Multicategory vertex discriminant analysis for high-dimensional data

TL;DR

This paper introduces an enhanced vertex discriminant analysis method that performs simultaneous classification and variable selection in high-dimensional data using lasso and Euclidean penalties, improving model efficiency and prediction accuracy.

Contribution

It develops a penalized version of vertex discriminant analysis incorporating lasso and Euclidean penalties for better variable selection and classification in high-dimensional contexts.

Findings

Penalized VDA effectively eliminates irrelevant predictors.

The method accelerates estimation with cyclic coordinate descent.
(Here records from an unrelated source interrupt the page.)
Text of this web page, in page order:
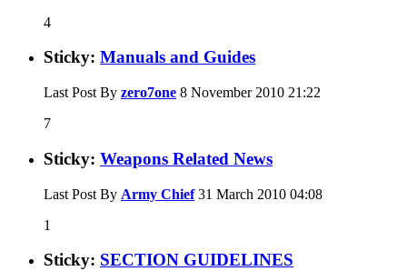
4
Sticky: Manuals and Guides
Last Post By zero7one 8 November 2010 21:22
7
Sticky: Weapons Related News
Last Post By Army Chief31 March 2010 04:08
1
Sticky: SECTION GUIDELINES
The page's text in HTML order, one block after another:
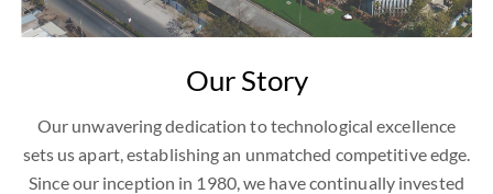
Our Story
Our unwavering dedication to technological excellence
sets us apart, establishing an unmatched competitive edge.
Since our inception in 1980, we have continually invested
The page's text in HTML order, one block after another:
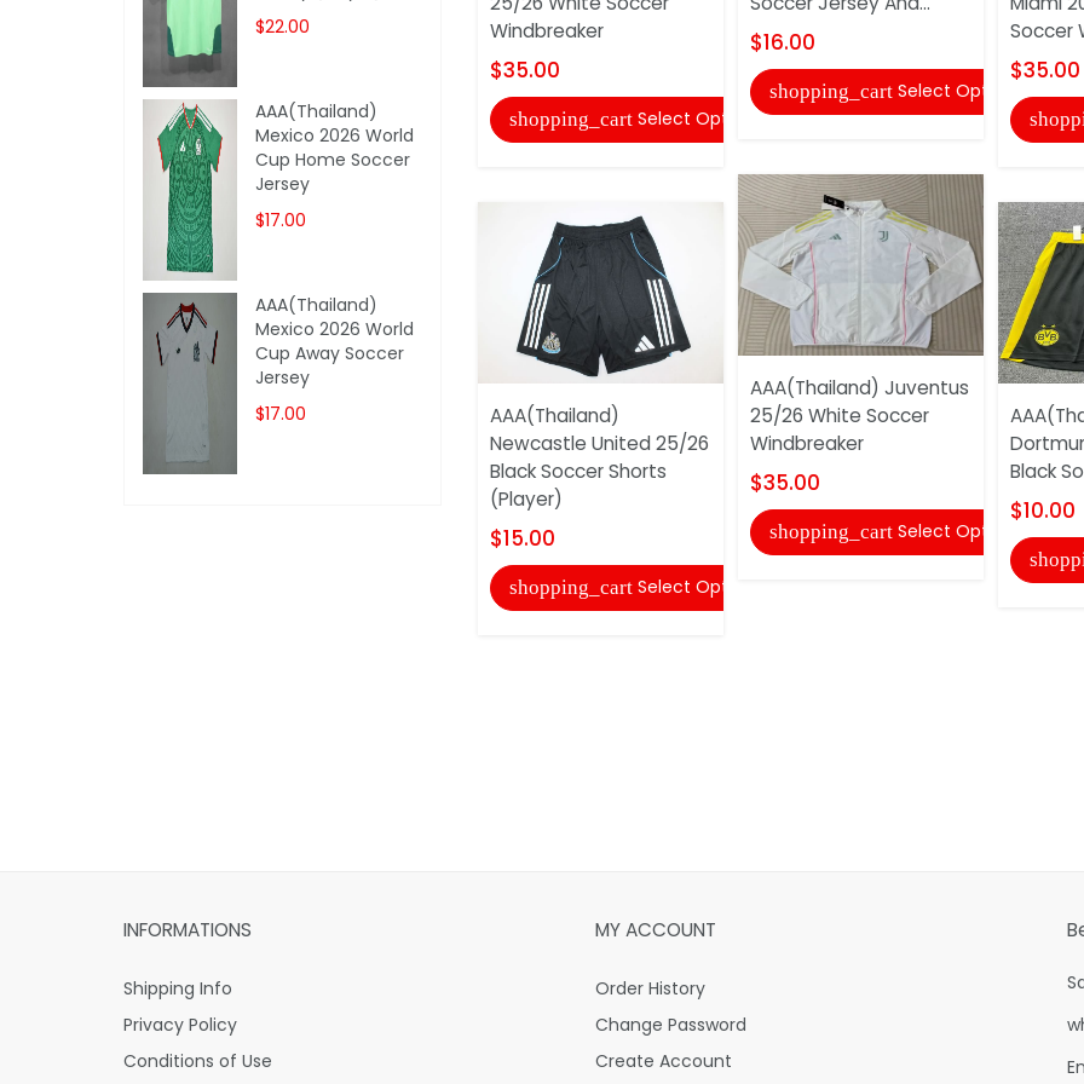
Windbreaker
$35.00
shopping_cart Select Options
AAA(Thailand)
Newcastle United 25/26
Black Soccer Shorts
(Player)
$15.00
shopping_cart Select Options
$16.00
shopping_cart Select Options
AAA(Thailand) Juventus
25/26 White Soccer
Windbreaker
$35.00
shopping_cart Select Options
Soccer
$35.00
Black
$10.00
$22.00
AAA(Thailand)
Mexico 2026 World
Cup Home Soccer
Jersey
$17.00
AAA(Thailand)
Mexico 2026 World
Cup Away Soccer
Jersey
$17.00
INFORMATIONS
Shipping Info
Privacy Policy
Conditions of Use
MY ACCOUNT
Order History
Change Password
Create Account
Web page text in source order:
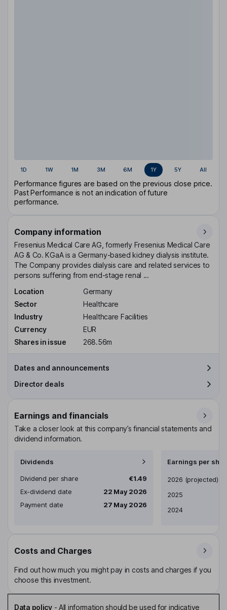
1D 1W 1M 3M 6M 1Y 5Y All
Performance figures are based on the previous close price.
Past Performance is not an indication of future
performance.
Company information
Fresenius Medical Care AG, formerly Fresenius Medical Care
AG & Co. KGaA is a Germany-based kidney dialysis institute.
The Company provides dialysis care and related services to
persons suffering from end-stage renal ...
Location
Germany
Sector
Healthcare
Industry
Healthcare Facilities
Currency
EUR
Shares in issue
268.56m
Dates and announcements
Director deals
Earnings and financials
Take a closer look at this company’s financial statements and
dividend information.
Dividends
Dividend per share
€1.49
Ex-dividend date
22 May 2026
Payment date
27 May 2026
Earnings per
Earnings per share
2026 (projected)
2025
2024
Costs and Charges
Find out how much you might pay in costs and charges if you
choose this investment.
Data policy- All information should be used for indicative
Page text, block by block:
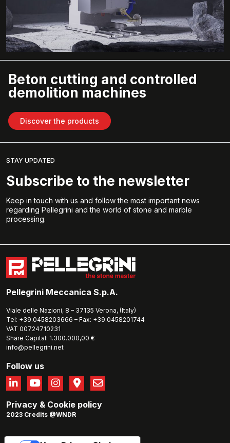
Beton cutting and controlled
demolition machines
Discover the products
STAY UPDATED
Subscribe to the newsletter
Keep in touch with us and follow the most important news
regarding Pellegrini and the world of stone and marble
processing.
Pellegrini Meccanica S.p.A.
Viale delle Nazioni, 8 – 37135 Verona, (Italy)
Tel: +39.0458203666 – Fax: +39.0458201744
VAT 00724710231
Share Capital: 1.300.000,00 €
info@pellegrini.net
Follow us
Privacy & Cookie policy
2023 Credits @WNDR
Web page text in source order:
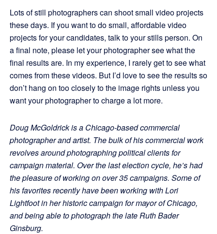
Lots of still photographers can shoot small video projects
these days. If you want to do small, affordable video
projects for your candidates, talk to your stills person. On
a final note, please let your photographer see what the
final results are. In my experience, I rarely get to see what
comes from these videos. But I’d love to see the results so
don’t hang on too closely to the image rights unless you
want your photographer to charge a lot more.
Doug McGoldrick isa Chicago-based commercial
photographer and artist. The bulk of his commercial work
revolves around photographing political clients for
campaign material. Over the last election cycle, he’s had
the pleasure of working on over 35 campaigns. Some of
his favorites recently have been working with Lori
Lightfoot in her historic campaign for mayor of Chicago,
and being able to photograph the late Ruth Bader
Ginsburg.
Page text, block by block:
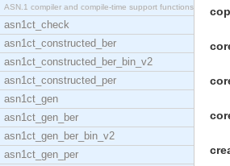
ASN.1 compiler and compile-time support functions
asn1ct_check
asn1ct_constructed_ber
asn1ct_constructed_ber_bin_v2
asn1ct_constructed_per
asn1ct_gen
asn1ct_gen_ber
asn1ct_gen_ber_bin_v2
asn1ct_gen_per
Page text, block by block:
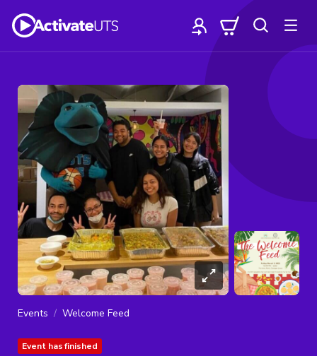
Events Welcome Feed
Event has finished
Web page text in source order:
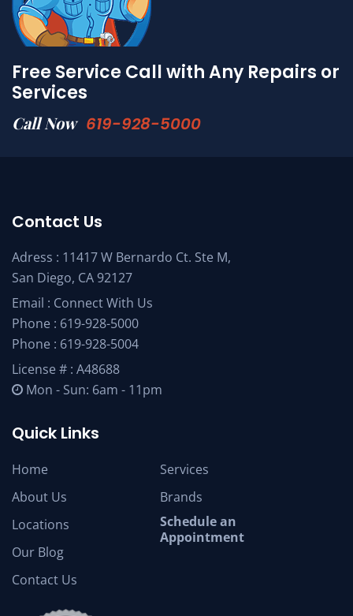
Free Service Call with Any Repairs or
Services
Call Now 619-928-5000
Contact Us
Adress : 11417 W Bernardo Ct. Ste M,
San Diego, CA 92127
Email : Connect With Us
Phone : 619-928-5000
Phone : 619-928-5004
License # : A48688
Mon - Sun: 6am - 11pm
Quick Links
Home
About Us
Locations
Our Blog
Contact Us
Services
Brands
Schedule an
Appointment
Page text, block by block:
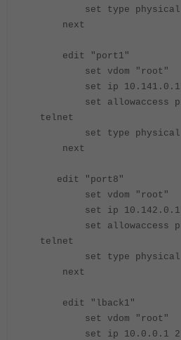
set type physical
next
edit "port1"
set vdom "root"
set ip 10.141.0.151
set allowaccess
telnet
set type physical
next
edit "port8"
set vdom "root"
set ip 10.142.0.151
set allowaccess
telnet
set type physical
next
edit "lback1"
set vdom "root"
set ip 10.0.0.1
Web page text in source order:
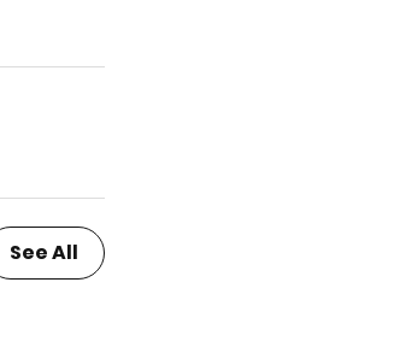
See All
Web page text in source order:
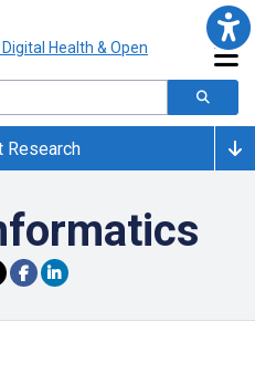
Research
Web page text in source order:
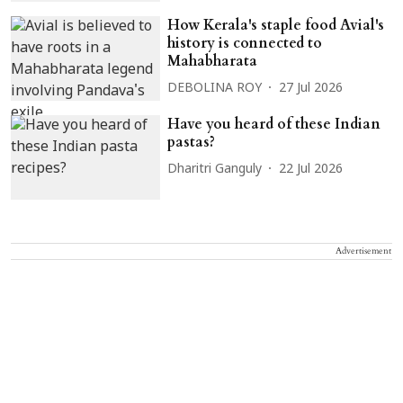
How Kerala's staple food Avial's
history is connected to
Mahabharata
DEBOLINA ROY 27 Jul 2026
Have you heard of these Indian
pastas?
Dharitri Ganguly 22 Jul 2026
Advertisement
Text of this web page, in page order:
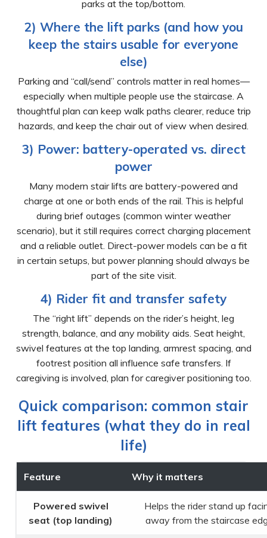
parks at the top/bottom.
2) Where the lift parks (and how you
keep the stairs usable for everyone
else)
Parking and “call/send” controls matter in real homes—
especially when multiple people use the staircase. A
thoughtful plan can keep walk paths clearer, reduce trip
hazards, and keep the chair out of view when desired.
3) Power: battery-operated vs. direct
power
Many modern stair lifts are battery-powered and
charge at one or both ends of the rail. This is helpful
during brief outages (common winter weather
scenario), but it still requires correct charging placement
and a reliable outlet. Direct-power models can be a fit
in certain setups, but power planning should always be
part of the site visit.
4) Rider fit and transfer safety
The “right lift” depends on the rider’s height, leg
strength, balance, and any mobility aids. Seat height,
swivel features at the top landing, armrest spacing, and
footrest position all influence safe transfers. If
caregiving is involved, plan for caregiver positioning too.
Quick comparison: common stair
lift features (what they do in real
life)
Feature Why it matters
Powered swivel
seat (top landing)
Helps the rider stand up
away from the staircase
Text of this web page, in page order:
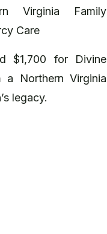
Virginia Family
Care
$1,700 for Divine
Northern Virginia
legacy.
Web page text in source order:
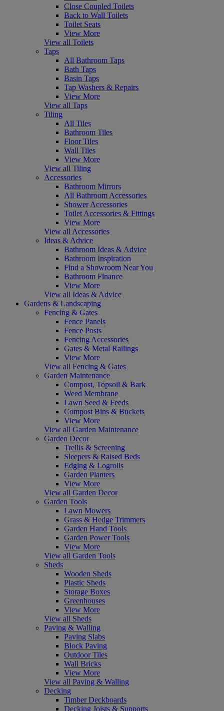
Close Coupled Toilets
Back to Wall Toilets
Toilet Seats
View More
View all Toilets
Taps
All Bathroom Taps
Bath Taps
Basin Taps
Tap Washers & Repairs
View More
View all Taps
Tiling
All Tiles
Bathroom Tiles
Floor Tiles
Wall Tiles
View More
View all Tiling
Accessories
Bathroom Mirrors
All Bathroom Accessories
Shower Accessories
Toilet Accessories & Fittings
View More
View all Accessories
Ideas & Advice
Bathroom Ideas & Advice
Bathroom Inspiration
Find a Showroom Near You
Bathroom Finance
View More
View all Ideas & Advice
Gardens & Landscaping
Fencing & Gates
Fence Panels
Fence Posts
Fencing Accessories
Gates & Metal Railings
View More
View all Fencing & Gates
Garden Maintenance
Compost, Topsoil & Bark
Weed Membrane
Lawn Seed & Feeds
Compost Bins & Buckets
View More
View all Garden Maintenance
Garden Decor
Trellis & Screening
Sleepers & Raised Beds
Edging & Logrolls
Garden Planters
View More
View all Garden Decor
Garden Tools
Lawn Mowers
Grass & Hedge Trimmers
Garden Hand Tools
Garden Power Tools
View More
View all Garden Tools
Sheds
Wooden Sheds
Plastic Sheds
Storage Boxes
Greenhouses
View More
View all Sheds
Paving & Walling
Paving Slabs
Block Paving
Outdoor Tiles
Wall Bricks
View More
View all Paving & Walling
Decking
Timber Deckboards
Decking Joists & Supports

Tests show improved prediction accuracy on real and simulated data.

Abstract

In response to the challenges of data mining, discriminant analysis continues to evolve as a vital branch of statistics. Our recently introduced method of vertex discriminant analysis (VDA) is ideally suited to handle multiple categories and an excess of predictors over training cases. The current paper explores an elaboration of VDA that conducts classification and variable selection simultaneously. Adding lasso ($\ell_1$-norm) and Euclidean penalties to the VDA loss function eliminates unnecessary predictors. Lasso penalties apply to each predictor coefficient separately; Euclidean penalties group the collective coefficients of a single predictor. With these penalties in place, cyclic coordinate descent accelerates estimation of all coefficients. Our tests on simulated and benchmark real data demonstrate the virtues of penalized VDA in model building and prediction in high-dimensional settings.